Дед, Берендт Берендтсен Клауди, чье имя до сих пор носило предприятие, выстроил дом и двор и всего больше интересовался делами в лавке; отец открыл лесной склад, прикупил пахотной земли, поставил сарай, разбил сад, завел огород; нынешний Клауди увлекся сбытом зерна, построил амбар и сочетал с негоциантством пост английского и ганноверского вице–консула и роль поверенного Ллойда; зерно и Северное море так поглощали его, что ко всем прочим делам он относился спустя рукава и препоручил их заботам разорившегося шурина и несговорчивого старика приказчика, который то и дело ставил консула в тупик, объявляя, что торговля — торговлей, а землица–то важней, и коли надобно пахать, то для леса лошадей пусть берут, где хотят, и весь тут сказ.
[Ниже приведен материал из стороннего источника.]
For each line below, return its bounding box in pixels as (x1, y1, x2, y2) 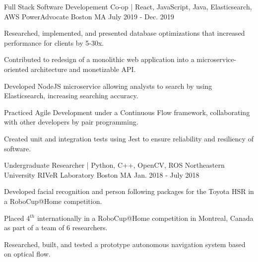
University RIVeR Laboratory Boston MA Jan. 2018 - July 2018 (4, 169, 199, 180)
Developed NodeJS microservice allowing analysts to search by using (4, 80, 212, 91)
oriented (4, 64, 29, 74)
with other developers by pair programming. (4, 117, 138, 127)
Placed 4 (4, 212, 30, 223)
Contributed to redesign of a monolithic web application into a (4, 54, 194, 65)
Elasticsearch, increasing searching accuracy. (4, 90, 138, 101)
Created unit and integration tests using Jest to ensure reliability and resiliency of (4, 133, 254, 143)
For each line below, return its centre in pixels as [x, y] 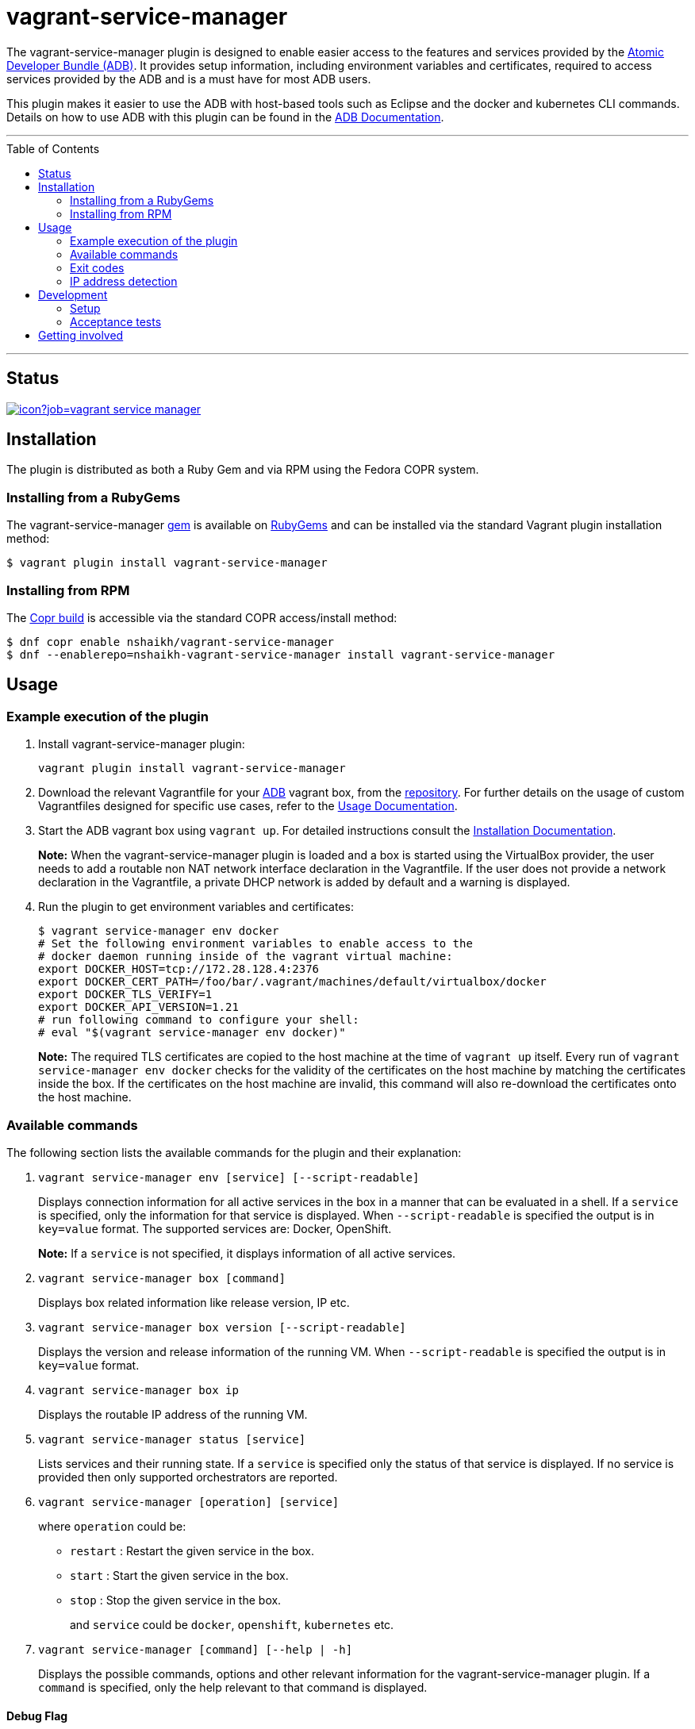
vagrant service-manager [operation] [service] [189, 1502]
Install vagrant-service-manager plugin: [142, 744]
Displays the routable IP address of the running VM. [173, 1414]
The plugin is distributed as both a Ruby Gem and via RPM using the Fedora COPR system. [243, 470]
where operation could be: [112, 1526]
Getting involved [81, 335]
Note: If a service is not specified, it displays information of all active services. [247, 1253]
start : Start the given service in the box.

Но малый знал свое дело, и консул спускал ему воркотню.

Консулу Клауди перевалило за пятьдесят, он был видный мужчина с правильными и крупными, почти тяжелыми чертами, столь же способными сосредоточиваться для выражения строгой холодной энергии, как и расплываться в лакомом самозабвение; он одинаково был в своей тарелке, когда старался переловчить недовольных работников, сторговывался с упрямыми купцами или сидел за последним штофом вместе с седыми греховодниками и слушал скабрезные истории либо сам их рассказывал с той откровенной красочностью, которой славился.

Однако ж в этом он был не весь.

Из–за недостатка образования он терялся, когда речь заходила о вопросах отвлеченных, но и не высмеивал того, чего не понимал, не скрывал своего неведения, никогда не пускался в рассуждения о предметах, ему непонятных, и ничуть не требовал к своим словам уважения за то только, что сам он немолод, опытен в делах и обложен большими налогами. Напротив, он умел с почти трогательным благоговеньем слушать рассуждения дам и юнцов, вставлял иногда, после долгих извинений, смиренный вопрос и благодарил за ответ с той признательностью, с какой только старший благодарит младшего.

В иные же счастливые мгновенья в консуле Клауди вдруг появлялась нежданная нежность, ясные карие глаза подергивались поволокой, на твердых губах проступала томная улыбка, а голос звенел воспоминанием, будто консул томится по миру, совсем не похожему на тот, в котором, по мнению друзей и знакомцев, он как сыр в масле катался.

Жена служила посредницей между ним и тем, иным миром. Она была из тех бледных, кротких девственных натур, каким недостает смелости любить до полного самозабвения; никогда не бросятся они в слепом порыве под колесницу своего божества, на это они не способны. Зато чего не сделают они ради того, кого любят, взвалят на себя самый тягостный труд, готовы на самые трудные жертвы, и нет унижения, какого не согласились бы они вынести. Таковы лучшие из них.

Столь суровых требований вовсе, правда, не предъявлялось к фру Клауди, но брак ее не был безоблачен; во Фьордбю каждый знал, что консул если теперь и угомонился, то всего несколько лет назад не отличался супружеской верностью и произвел на свет не одного внебрачного ребенка. Конечно, жена очень страдала, и нелегко ей было заставить собственное сердце выдержать ту бурю ревности, презрения, гнева, стыда и томящего ужаса, которая обрушилась на нее и чуть не выбила почву из–под ног. Она, однако ж, устояла. Не только не слетело с ее уст ни единого укора, она и мужа не допустила до признаний, явственных просьб о прощении, покаянных обетов. Она знала, что, коли дойдет до слов, они увлекут ее далеко от него. Надо было все пережить в молчании, и молча она старалась обвинить себя в сопричастии мужнину греху, коря себя за недостаточную самоотверженность. Старалась она не зря, ей удалось живо ощутить свою вину и захотелось искупить ее, и скоро крылатая молва оповестила Фьордбю о том, что соблазненные консулом девушки и дети их не только ни в чем не терпят нужды, но, верно, женская рука тайно охраняет их от всякой скверны, укрепляет и направляет.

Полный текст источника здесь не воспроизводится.